● **WHAT THIS TASK INVOLVES**: Your task is to return all of the records exactly, minus any images.

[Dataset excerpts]
___

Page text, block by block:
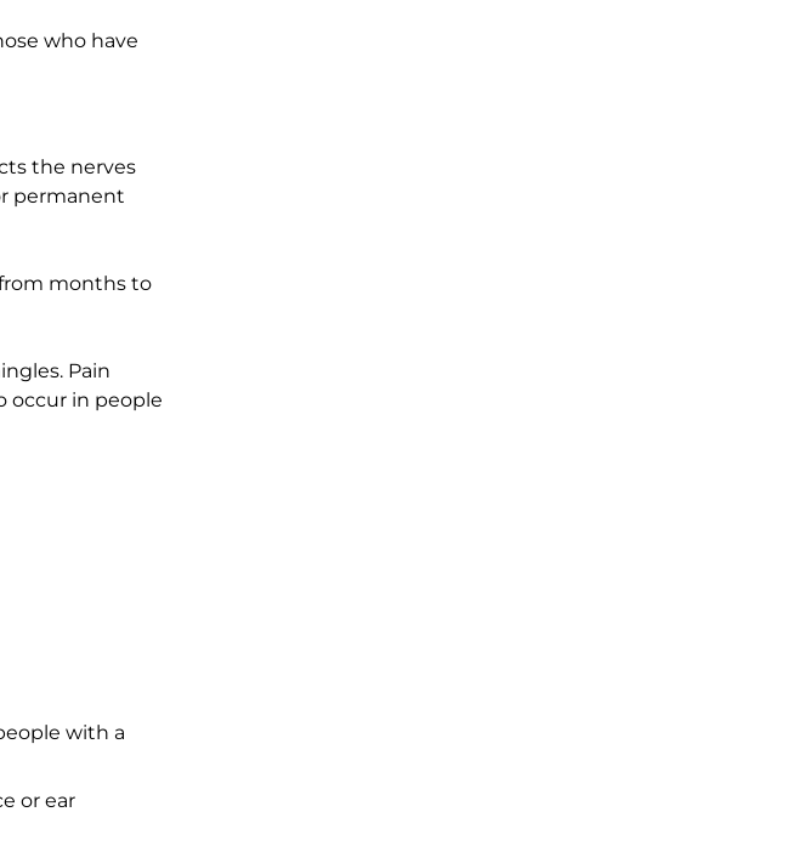
who have
the nerves
permanent
months to
Pain
occur in people
with a
or ear
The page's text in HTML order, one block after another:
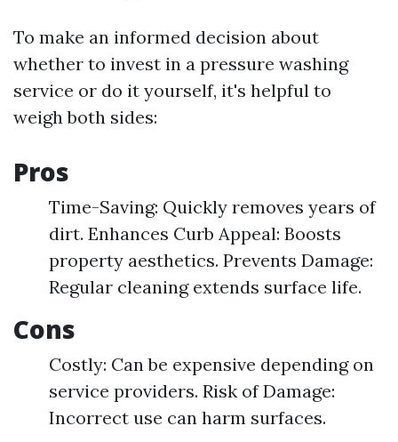
To make an informed decision about
whether to invest in a pressure washing
service or do it yourself, it's helpful to
weigh both sides:
Pros
Time-Saving: Quickly removes years of
dirt. Enhances Curb Appeal: Boosts
property aesthetics. Prevents Damage:
Regular cleaning extends surface life.
Cons
Costly: Can be expensive depending on
service providers. Risk of Damage:
Incorrect use can harm surfaces.
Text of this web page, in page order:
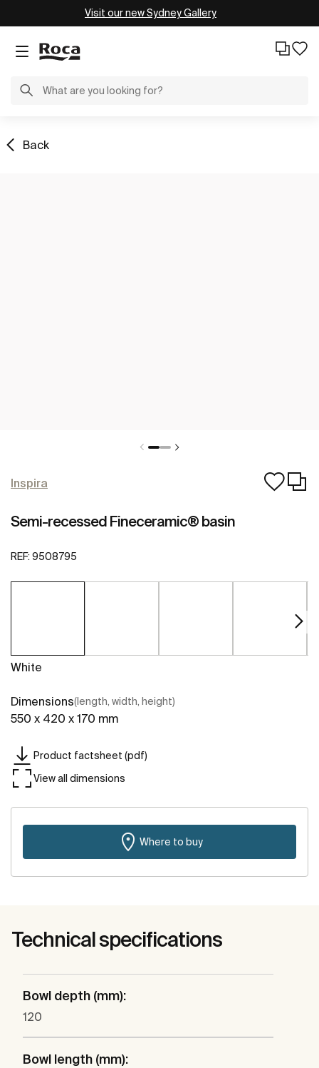
Visit our new Sydney Gallery
Back
Inspira
Semi-recessed Fineceramic® basin
REF: 9508795
White
Dimensions(length, width, height)
550 x 420 x 170 mm
Product factsheet (pdf)
View all dimensions
Where to buy
Technical specifications
Bowl depth (mm):
120
Bowl length (mm):
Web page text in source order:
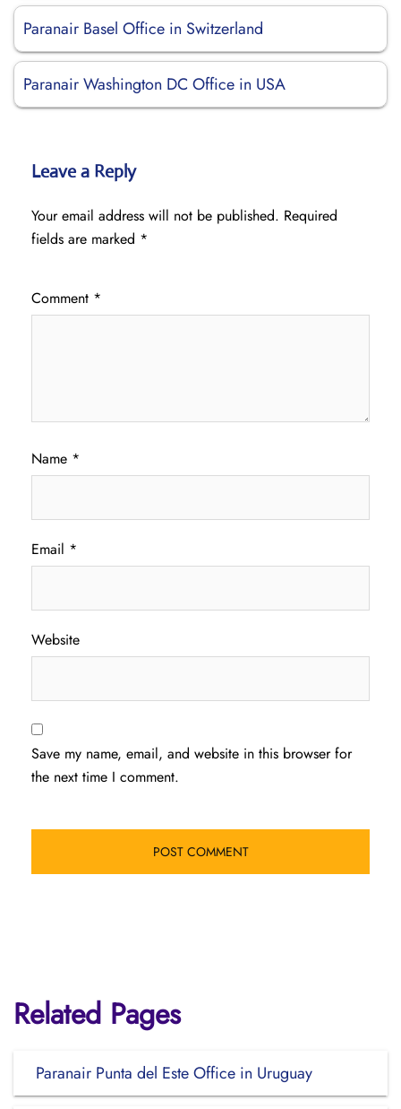
Paranair Basel Office in Switzerland
Paranair Washington DC Office in USA
Leave a Reply
Your email address will not be published. Required
fields are marked *
Comment *
Name *
Email *
Website
Save my name, email, and website in this browser for
the next time I comment.
Related Pages
Paranair Punta del Este Office in Uruguay
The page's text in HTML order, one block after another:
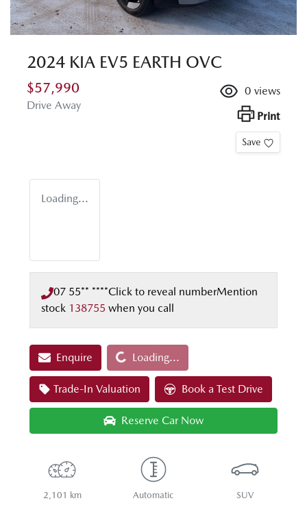
2024 KIA EV5 EARTH OVC
$57,990
Drive Away
0 views
Print
Save
Loading...
07 55** ****Click to reveal numberMention
stock 138755 when you call
EnquireLoading... Loading...
Trade-In Valuation Book a Test Drive
Reserve Car Now
2,101 km Automatic SUV
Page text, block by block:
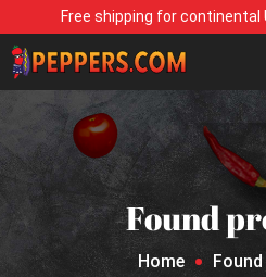
Free shipping for continental
Found
Home
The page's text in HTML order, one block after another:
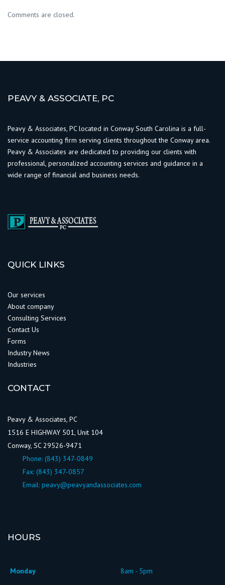
Comments are closed.
PEAVY & ASSOCIATE, PC
Peavy & Associates, PC located in Conway South Carolina is a full-
service accounting firm serving clients throughout the Conway area.
Peavy & Associates are dedicated to providing our clients with
professional, personalized accounting services and guidance in a
wide range of financial and business needs.
QUICK LINKS
Our services
About company
Consulting Services
Contact Us
Forms
Industry News
Industries
CONTACT
Peavy & Associates, PC
1516 E HIGHWAY 501, Unit 104
Conway, SC 29526-9471
Phone: (843) 347-0849
Fax: (843) 347-0857
Email: peavy@peavyandassociates.com
HOURS
Monday
8am - 5pm
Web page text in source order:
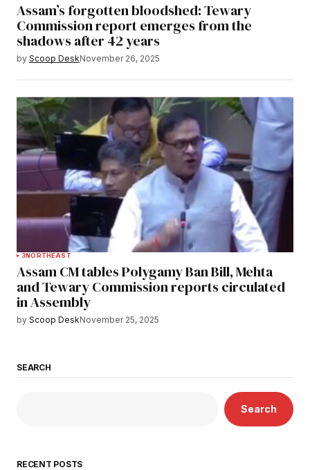
Assam’s forgotten bloodshed: Tewary
Commission report emerges from the
shadows after 42 years
by Scoop DeskNovember 26, 2025
3NORTHEAST
Assam CM tables Polygamy Ban Bill, Mehta
and Tewary Commission reports circulated
in Assembly
by Scoop DeskNovember 25, 2025
SEARCH
Search
RECENT POSTS
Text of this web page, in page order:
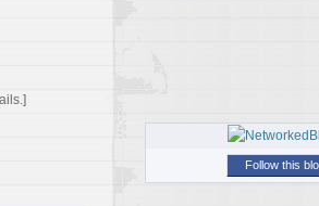
Follow this
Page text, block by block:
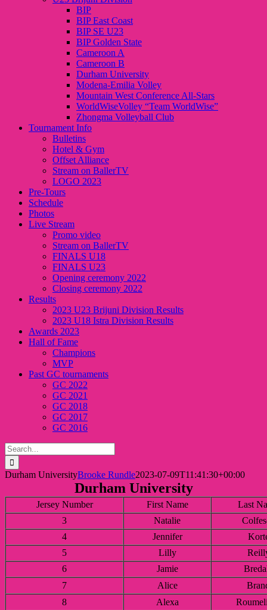
BIP
BIP East Coast
BIP SE U23
BIP Golden State
Cameroon A
Cameroon B
Durham University
Modena-Emilia Volley
Mountain West Conference All-Stars
WorldWiseVolley “Team WorldWise”
Zhongma Volleyball Club
Tournament Info
Bulletins
Hotel & Gym
Offset Alliance
Stream on BallerTV
LOGO 2023
Pre-Tours
Schedule
Photos
Live Stream
Promo video
Stream on BallerTV
FINALS U18
FINALS U23
Opening ceremony 2022
Closing ceremony 2022
Results
2023 U23 Brijuni Division Results
2023 U18 Istra Division Results
Awards 2023
Hall of Fame
Champions
MVP
Past GC tournaments
GC 2022
GC 2021
GC 2018
GC 2017
GC 2016
Search
for:
Durham UniversityBrooke Rundle2023-07-09T11:41:30+00:00
Durham University
Jersey Number First Name
Last
3
Natalie
4
Jennifer
5
Lilly
6
Jamie
7
Alice
8
Alexa
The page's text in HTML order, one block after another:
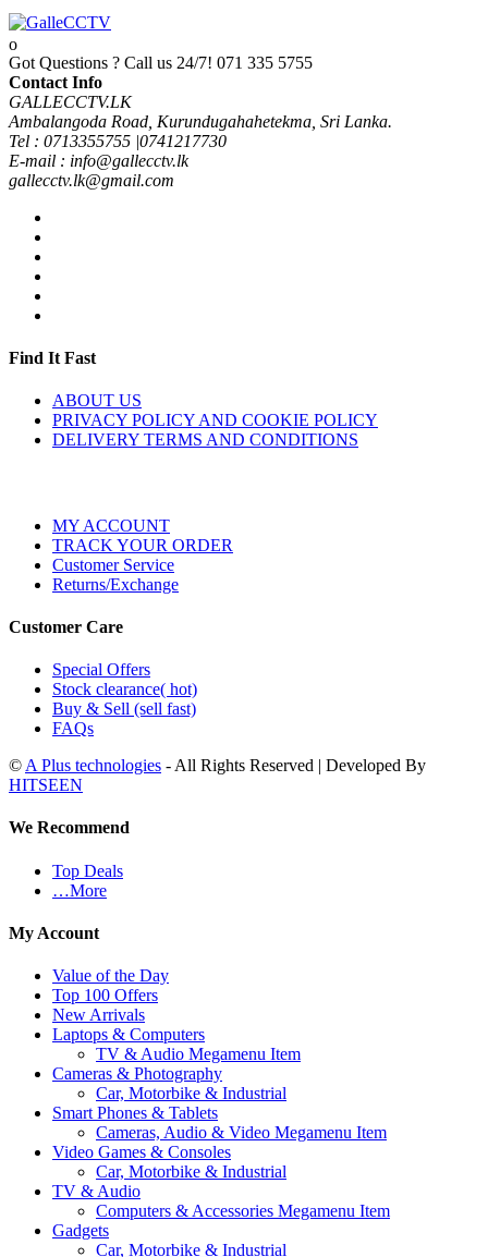
Got Questions ? Call us 24/7! 071 335 5755
Contact Info
GALLECCTV.LK
Ambalangoda Road, Kurundugahahetekma, Sri Lanka.
Tel : 0713355755 |0741217730
E-mail : info@gallecctv.lk
gallecctv.lk@gmail.com
Find It Fast
ABOUT US
PRIVACY POLICY AND COOKIE POLICY
DELIVERY TERMS AND CONDITIONS
MY ACCOUNT
TRACK YOUR ORDER
Customer Service
Returns/Exchange
Customer Care
Special Offers
Stock clearance( hot)
Buy & Sell (sell fast)
FAQs
© A Plus technologies - All Rights Reserved | Developed By
HITSEEN
We Recommend
Top Deals
…More
My Account
Value of the Day
Top 100 Offers
New Arrivals
Laptops & Computers
TV & Audio Megamenu Item
Cameras & Photography
Car, Motorbike & Industrial
Smart Phones & Tablets
Cameras, Audio & Video Megamenu Item
Video Games & Consoles
Car, Motorbike & Industrial
TV & Audio
Computers & Accessories Megamenu Item
Gadgets
Car, Motorbike & Industrial
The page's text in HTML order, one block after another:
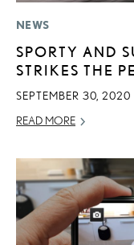
NEWS
SPORTY AND
STRIKES THE
SEPTEMBER 30, 2020
READ MORE
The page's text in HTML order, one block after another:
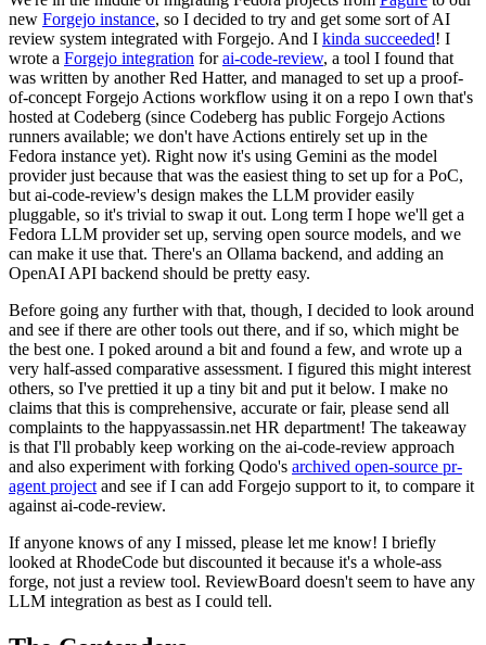
new Forgejo instance, so I decided to try and get some sort of AI
review system integrated with Forgejo. And I kinda succeeded! I
wrote a Forgejo integration forai-code-review, a tool I found that
was written by another Red Hatter, and managed to set up a proof-
of-concept Forgejo Actions workflow using it on a repo I own that's
hosted at Codeberg (since Codeberg has public Forgejo Actions
runners available; we don't have Actions entirely set up in the
Fedora instance yet). Right now it's using Gemini as the model
provider just because that was the easiest thing to set up for a PoC,
but ai-code-review's design makes the LLM provider easily
pluggable, so it's trivial to swap it out. Long term I hope we'll get a
Fedora LLM provider set up, serving open source models, and we
can make it use that. There's an Ollama backend, and adding an
OpenAI API backend should be pretty easy.
Before going any further with that, though, I decided to look around
and see if there are other tools out there, and if so, which might be
the best one. I poked around a bit and found a few, and wrote up a
very half-assed comparative assessment. I figured this might interest
others, so I've prettied it up a tiny bit and put it below. I make no
claims that this is comprehensive, accurate or fair, please send all
complaints to the happyassassin.net HR department! The takeaway
is that I'll probably keep working on the ai-code-review approach
and also experiment with forking Qodo's archived open-source pr-
agent project and see if I can add Forgejo support to it, to compare it
against ai-code-review.
If anyone knows of any I missed, please let me know! I briefly
looked at RhodeCode but discounted it because it's a whole-ass
forge, not just a review tool. ReviewBoard doesn't seem to have any
LLM integration as best as I could tell.
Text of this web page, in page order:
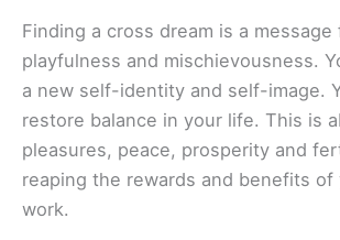
Finding a cross dream is a
playfulness and mischievousness.
a new self-identity and self-image.
restore balance in your life. This is
pleasures, peace, prosperity and
reaping the rewards and benefits of
work.
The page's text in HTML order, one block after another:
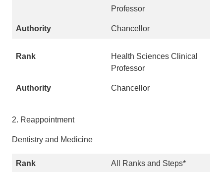
Professor
Chancellor
Health Sciences Clinical
Professor
Chancellor
2. Reappointment
Dentistry and Medicine
All Ranks and Steps*
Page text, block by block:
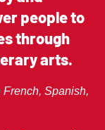
people to
through
arts.
Spanish,
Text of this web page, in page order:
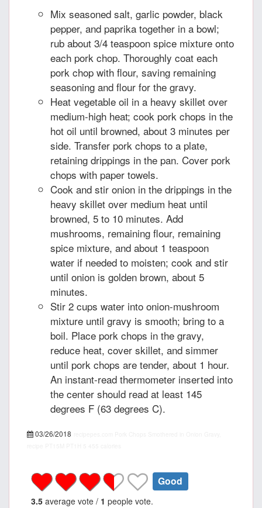
Mix seasoned salt, garlic powder, black
pepper, and paprika together in a bowl;
rub about 3/4 teaspoon spice mixture onto
each pork chop. Thoroughly coat each
pork chop with flour, saving remaining
seasoning and flour for the gravy.
Heat vegetable oil in a heavy skillet over
medium-high heat; cook pork chops in the
hot oil until browned, about 3 minutes per
side. Transfer pork chops to a plate,
retaining drippings in the pan. Cover pork
chops with paper towels.
Cook and stir onion in the drippings in the
heavy skillet over medium heat until
browned, 5 to 10 minutes. Add
mushrooms, remaining flour, remaining
spice mixture, and about 1 teaspoon
water if needed to moisten; cook and stir
until onion is golden brown, about 5
minutes.
Stir 2 cups water into onion-mushroom
mixture until gravy is smooth; bring to a
boil. Place pork chops in the gravy,
reduce heat, cover skillet, and simmer
until pork chops are tender, about 1 hour.
An instant-read thermometer inserted into
the center should read at least 145
degrees F (63 degrees C).
03/26/2018
Good
3.5 average vote / 1 people vote.

___

● **WRITTEN ANSWER**:
Page text, block by block:
who have
the nerves
permanent
months to
Pain
occur in people
with a
or ear
The page's text in HTML order, one block after another:
To make an informed decision about
whether to invest in a pressure washing
service or do it yourself, it's helpful to
weigh both sides:
Pros
Time-Saving: Quickly removes years of
dirt. Enhances Curb Appeal: Boosts
property aesthetics. Prevents Damage:
Regular cleaning extends surface life.
Cons
Costly: Can be expensive depending on
service providers. Risk of Damage:
Incorrect use can harm surfaces.
Text of this web page, in page order:
Visit our new Sydney Gallery
Back
Inspira
Semi-recessed Fineceramic® basin
REF: 9508795
White
Dimensions(length, width, height)
550 x 420 x 170 mm
Product factsheet (pdf)
View all dimensions
Where to buy
Technical specifications
Bowl depth (mm):
120
Bowl length (mm):
Web page text in source order:
Paranair Basel Office in Switzerland
Paranair Washington DC Office in USA
Leave a Reply
Your email address will not be published. Required
fields are marked *
Comment *
Name *
Email *
Website
Save my name, email, and website in this browser for
the next time I comment.
Related Pages
Paranair Punta del Este Office in Uruguay
The page's text in HTML order, one block after another:
2024 KIA EV5 EARTH OVC
$57,990
Drive Away
0 views
Print
Save
Loading...
07 55** ****Click to reveal numberMention
stock 138755 when you call
EnquireLoading... Loading...
Trade-In Valuation Book a Test Drive
Reserve Car Now
2,101 km Automatic SUV
Page text, block by block:
Free shipping for continental
Found
Home
The page's text in HTML order, one block after another:
Comments are closed.
PEAVY & ASSOCIATE, PC
Peavy & Associates, PC located in Conway South Carolina is a full-
service accounting firm serving clients throughout the Conway area.
Peavy & Associates are dedicated to providing our clients with
professional, personalized accounting services and guidance in a
wide range of financial and business needs.
QUICK LINKS
Our services
About company
Consulting Services
Contact Us
Forms
Industry News
Industries
CONTACT
Peavy & Associates, PC
1516 E HIGHWAY 501, Unit 104
Conway, SC 29526-9471
Phone: (843) 347-0849
Fax: (843) 347-0857
Email: peavy@peavyandassociates.com
HOURS
Monday
8am - 5pm
Web page text in source order:
Assam’s forgotten bloodshed: Tewary
Commission report emerges from the
shadows after 42 years
by Scoop DeskNovember 26, 2025
3NORTHEAST
Assam CM tables Polygamy Ban Bill, Mehta
and Tewary Commission reports circulated
in Assembly
by Scoop DeskNovember 25, 2025
SEARCH
Search
RECENT POSTS
Text of this web page, in page order:
Follow this
Page text, block by block:
BIP
BIP East Coast
BIP SE U23
BIP Golden State
Cameroon A
Cameroon B
Durham University
Modena-Emilia Volley
Mountain West Conference All-Stars
WorldWiseVolley “Team WorldWise”
Zhongma Volleyball Club
Tournament Info
Bulletins
Hotel & Gym
Offset Alliance
Stream on BallerTV
LOGO 2023
Pre-Tours
Schedule
Photos
Live Stream
Promo video
Stream on BallerTV
FINALS U18
FINALS U23
Opening ceremony 2022
Closing ceremony 2022
Results
2023 U23 Brijuni Division Results
2023 U18 Istra Division Results
Awards 2023
Hall of Fame
Champions
MVP
Past GC tournaments
GC 2022
GC 2021
GC 2018
GC 2017
GC 2016
Search
for:
Durham UniversityBrooke Rundle2023-07-09T11:41:30+00:00
Durham University
Jersey Number First Name
Last
3
Natalie
4
Jennifer
5
Lilly
6
Jamie
7
Alice
8
Alexa
The page's text in HTML order, one block after another:
Got Questions ? Call us 24/7! 071 335 5755
Contact Info
GALLECCTV.LK
Ambalangoda Road, Kurundugahahetekma, Sri Lanka.
Tel : 0713355755 |0741217730
E-mail : info@gallecctv.lk
gallecctv.lk@gmail.com
Find It Fast
ABOUT US
PRIVACY POLICY AND COOKIE POLICY
DELIVERY TERMS AND CONDITIONS
MY ACCOUNT
TRACK YOUR ORDER
Customer Service
Returns/Exchange
Customer Care
Special Offers
Stock clearance( hot)
Buy & Sell (sell fast)
FAQs
© A Plus technologies - All Rights Reserved | Developed By
HITSEEN
We Recommend
Top Deals
…More
My Account
Value of the Day
Top 100 Offers
New Arrivals
Laptops & Computers
TV & Audio Megamenu Item
Cameras & Photography
Car, Motorbike & Industrial
Smart Phones & Tablets
Cameras, Audio & Video Megamenu Item
Video Games & Consoles
Car, Motorbike & Industrial
TV & Audio
Computers & Accessories Megamenu Item
Gadgets
Car, Motorbike & Industrial
The page's text in HTML order, one block after another:
NEWS
SPORTY AND
STRIKES THE
SEPTEMBER 30, 2020
READ MORE
The page's text in HTML order, one block after another:
new Forgejo instance, so I decided to try and get some sort of AI
review system integrated with Forgejo. And I kinda succeeded! I
wrote a Forgejo integration forai-code-review, a tool I found that
was written by another Red Hatter, and managed to set up a proof-
of-concept Forgejo Actions workflow using it on a repo I own that's
hosted at Codeberg (since Codeberg has public Forgejo Actions
runners available; we don't have Actions entirely set up in the
Fedora instance yet). Right now it's using Gemini as the model
provider just because that was the easiest thing to set up for a PoC,
but ai-code-review's design makes the LLM provider easily
pluggable, so it's trivial to swap it out. Long term I hope we'll get a
Fedora LLM provider set up, serving open source models, and we
can make it use that. There's an Ollama backend, and adding an
OpenAI API backend should be pretty easy.
Before going any further with that, though, I decided to look around
and see if there are other tools out there, and if so, which might be
the best one. I poked around a bit and found a few, and wrote up a
very half-assed comparative assessment. I figured this might interest
others, so I've prettied it up a tiny bit and put it below. I make no
claims that this is comprehensive, accurate or fair, please send all
complaints to the happyassassin.net HR department! The takeaway
is that I'll probably keep working on the ai-code-review approach
and also experiment with forking Qodo's archived open-source pr-
agent project and see if I can add Forgejo support to it, to compare it
against ai-code-review.
If anyone knows of any I missed, please let me know! I briefly
looked at RhodeCode but discounted it because it's a whole-ass
forge, not just a review tool. ReviewBoard doesn't seem to have any
LLM integration as best as I could tell.
Text of this web page, in page order:
Finding a cross dream is a
playfulness and mischievousness.
a new self-identity and self-image.
restore balance in your life. This is
pleasures, peace, prosperity and
reaping the rewards and benefits of
work.
The page's text in HTML order, one block after another:
Professor
Chancellor
Health Sciences Clinical
Professor
Chancellor
2. Reappointment
Dentistry and Medicine
All Ranks and Steps*
Page text, block by block:
people to
through
arts.
Spanish,
Text of this web page, in page order:
Mix seasoned salt, garlic powder, black
pepper, and paprika together in a bowl;
rub about 3/4 teaspoon spice mixture onto
each pork chop. Thoroughly coat each
pork chop with flour, saving remaining
seasoning and flour for the gravy.
Heat vegetable oil in a heavy skillet over
medium-high heat; cook pork chops in the
hot oil until browned, about 3 minutes per
side. Transfer pork chops to a plate,
retaining drippings in the pan. Cover pork
chops with paper towels.
Cook and stir onion in the drippings in the
heavy skillet over medium heat until
browned, 5 to 10 minutes. Add
mushrooms, remaining flour, remaining
spice mixture, and about 1 teaspoon
water if needed to moisten; cook and stir
until onion is golden brown, about 5
minutes.
Stir 2 cups water into onion-mushroom
mixture until gravy is smooth; bring to a
boil. Place pork chops in the gravy,
reduce heat, cover skillet, and simmer
until pork chops are tender, about 1 hour.
An instant-read thermometer inserted into
the center should read at least 145
degrees F (63 degrees C).
03/26/2018
Good
3.5 average vote / 1 people vote.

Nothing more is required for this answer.